Instructions for the task =
Return all lines from the listing below in which the string "each" occurs.

Supplied records =
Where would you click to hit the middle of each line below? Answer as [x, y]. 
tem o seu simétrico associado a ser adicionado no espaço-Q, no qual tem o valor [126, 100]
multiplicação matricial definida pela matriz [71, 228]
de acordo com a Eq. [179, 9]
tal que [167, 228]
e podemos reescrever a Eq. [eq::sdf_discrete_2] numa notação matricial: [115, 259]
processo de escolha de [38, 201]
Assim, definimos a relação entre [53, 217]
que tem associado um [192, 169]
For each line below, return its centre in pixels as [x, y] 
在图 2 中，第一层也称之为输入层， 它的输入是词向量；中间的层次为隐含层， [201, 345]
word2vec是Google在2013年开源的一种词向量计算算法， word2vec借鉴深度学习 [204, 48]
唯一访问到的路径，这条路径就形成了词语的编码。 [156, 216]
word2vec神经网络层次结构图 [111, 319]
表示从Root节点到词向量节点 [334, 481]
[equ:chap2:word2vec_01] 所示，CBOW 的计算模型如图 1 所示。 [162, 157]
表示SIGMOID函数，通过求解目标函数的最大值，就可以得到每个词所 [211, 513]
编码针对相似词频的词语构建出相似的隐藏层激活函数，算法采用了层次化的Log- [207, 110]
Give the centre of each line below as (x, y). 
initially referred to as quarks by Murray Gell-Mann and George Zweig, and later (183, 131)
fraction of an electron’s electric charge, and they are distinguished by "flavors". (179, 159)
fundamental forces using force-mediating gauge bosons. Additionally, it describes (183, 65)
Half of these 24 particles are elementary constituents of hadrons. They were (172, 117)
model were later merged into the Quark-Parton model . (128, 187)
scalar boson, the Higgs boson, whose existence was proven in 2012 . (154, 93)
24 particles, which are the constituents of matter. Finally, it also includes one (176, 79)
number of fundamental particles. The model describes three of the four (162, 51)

Result of the task =
Where would you click to hit the middle of each line below? Answer as [x, y]. 
For each line below, return its centre in pixels as [x, y] 
Give the centre of each line below as (x, y). 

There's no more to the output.